Fabrication and characterization of zinc oxide nanofibers for renewable energy applications

Abstract

Nanometer (nm) scale 1D zinc oxide (ZnO) nanofibers were fabricated through sol–gel processing and electrospinning of Polyvinyl alcohal (PVA) and zinc acetate precursors. The structure and morphologies of the zinc acetate/PVA precursor and ZnO nanofibers were studied by fourier transform infrared (FTIR), X-ray diffraction (XRD), thermogravimetric analysis (TGA) and field emission scanning electron microscopy (FE-SEM). Bead free smooth nanofibers with increased average diameters (278nm (5wt.%) and 423nm (15wt.%)) were obtained as the content of zinc acetate precursor was increased.
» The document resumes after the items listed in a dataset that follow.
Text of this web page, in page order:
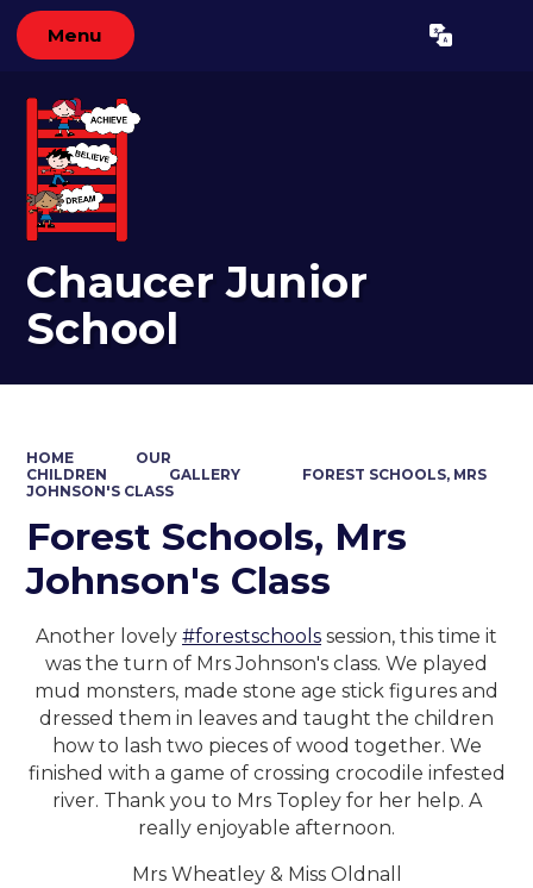
Menu Translate
Chaucer Junior
School
HOME
OUR
CHILDREN
GALLERY
FOREST SCHOOLS, MRS
JOHNSON'S CLASS
Forest Schools, Mrs
Johnson's Class
Another lovely #forestschools session, this time it
was the turn of Mrs Johnson's class. We played
mud monsters, made stone age stick figures and
dressed them in leaves and taught the children
how to lash two pieces of wood together. We
finished with a game of crossing crocodile infested
river. Thank you to Mrs Topley for her help. A
really enjoyable afternoon.
Mrs Wheatley & Miss Oldnall
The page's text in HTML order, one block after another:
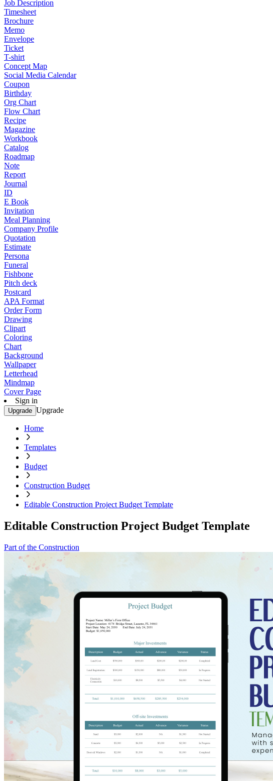
Job Description
Timesheet
Brochure
Memo
Envelope
Ticket
T-shirt
Concept Map
Social Media Calendar
Coupon
Birthday
Org Chart
Flow Chart
Recipe
Magazine
Workbook
Catalog
Roadmap
Note
Report
Journal
ID
E Book
Invitation
Meal Planning
Company Profile
Quotation
Estimate
Persona
Funeral
Fishbone
Pitch deck
Postcard
APA Format
Order Form
Drawing
Clipart
Coloring
Chart
Background
Wallpaper
Letterhead
Mindmap
Cover Page
Sign in
Upgrade Upgrade
Home
Templates
Budget
Construction Budget
Editable Construction Project Budget Template
Editable Construction Project Budget Template
Part of the Construction
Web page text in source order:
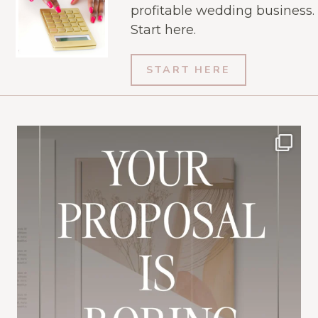
profitable wedding business.
Start here.
START HERE
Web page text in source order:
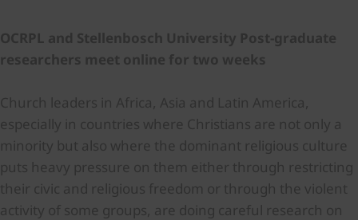
OCRPL and Stellenbosch University Post-graduate
researchers meet online for two weeks
Church leaders in Africa, Asia and Latin America,
especially in countries where Christians are not only a
minority but also where the dominant religious culture
puts heavy pressure on them either through restricting
their civic and religious freedom or through the violent
activity of some groups, are doing careful research on
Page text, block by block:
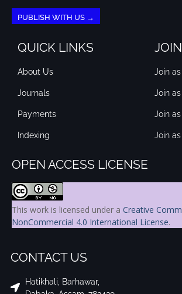
PUBLISH WITH US →
QUICK LINKS
About Us
Journals
Payments
Indexing
Join
Join
Join
Join
OPEN ACCESS LICENSE
This work is licensed under a Creative
NonCommercial 4.0 International License.
CONTACT US
Hatikhali, Barhawar,
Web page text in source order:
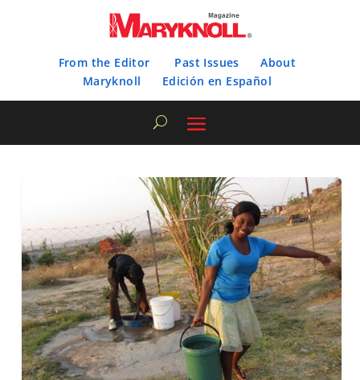
From the Editor Past Issues
About
Maryknoll
Edición en Español
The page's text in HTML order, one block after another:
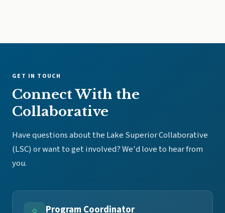
GET IN TOUCH
Connect With the
Collaborative
Have questions about the Lake Superior Collaborative
(LSC) or want to get involved? We'd love to hear from
you.
Program Coordinator
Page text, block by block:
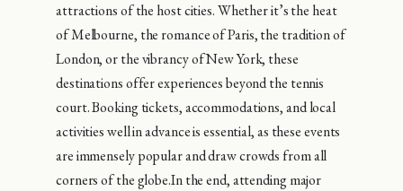
attractions of the host cities. Whether it’s the heat
of Melbourne, the romance of Paris, the tradition of
London, or the vibrancy of New York, these
destinations offer experiences beyond the tennis
court. Booking tickets, accommodations, and local
activities well in advance is essential, as these events
are immensely popular and draw crowds from all
corners of the globe.In the end, attending major
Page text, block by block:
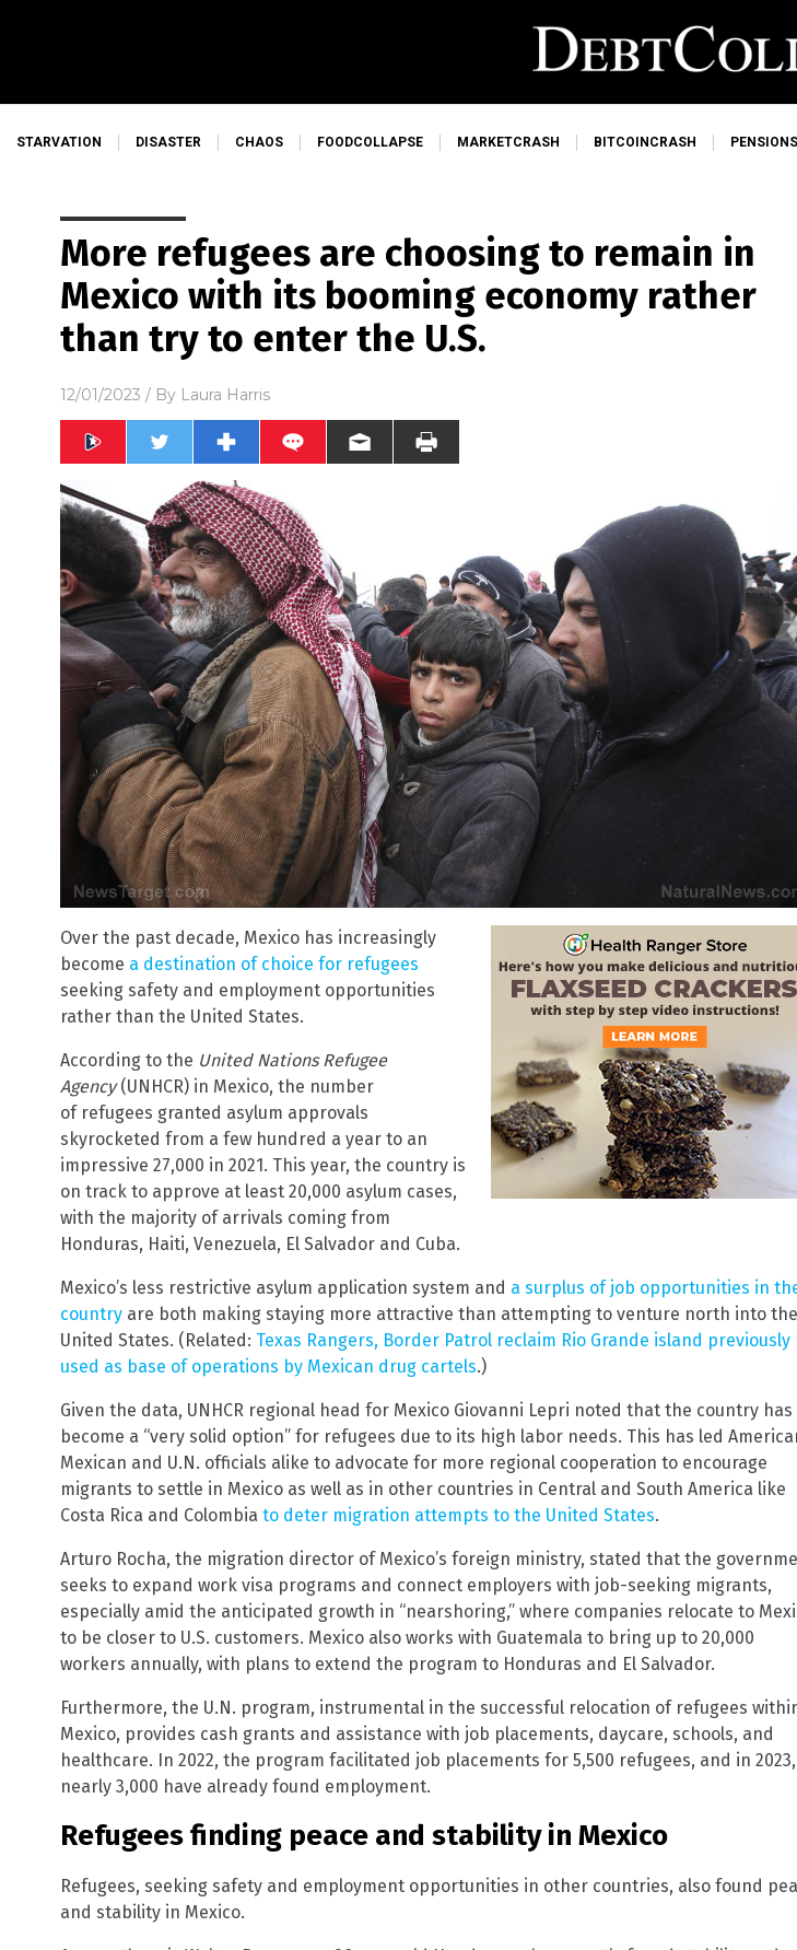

The calcination temperature of 480°C was determined from TGA. FTIR, XRD and TGA studies carried out after calcinations, confirmed the formation of ZnO nanofibers by the appearance of a band at 472cm−1, characteristic ZnO pattern (i.e. peaks at ∼31.820, 34.331, 36.496, 47.569 and 57.168 2θ degree) and no weight loss after 480°C, respectively. The burning of polymer has also been confirmed by a significant decrease in average diameter (124nm (5wt.%) and 197nm (15wt.%)) of the ZnO nanofibers. Electrospinning has been found to be a simple and cost effective technique for the synthesis of ID ZnO nanofibers mat for potential applications in the renewable energy devices.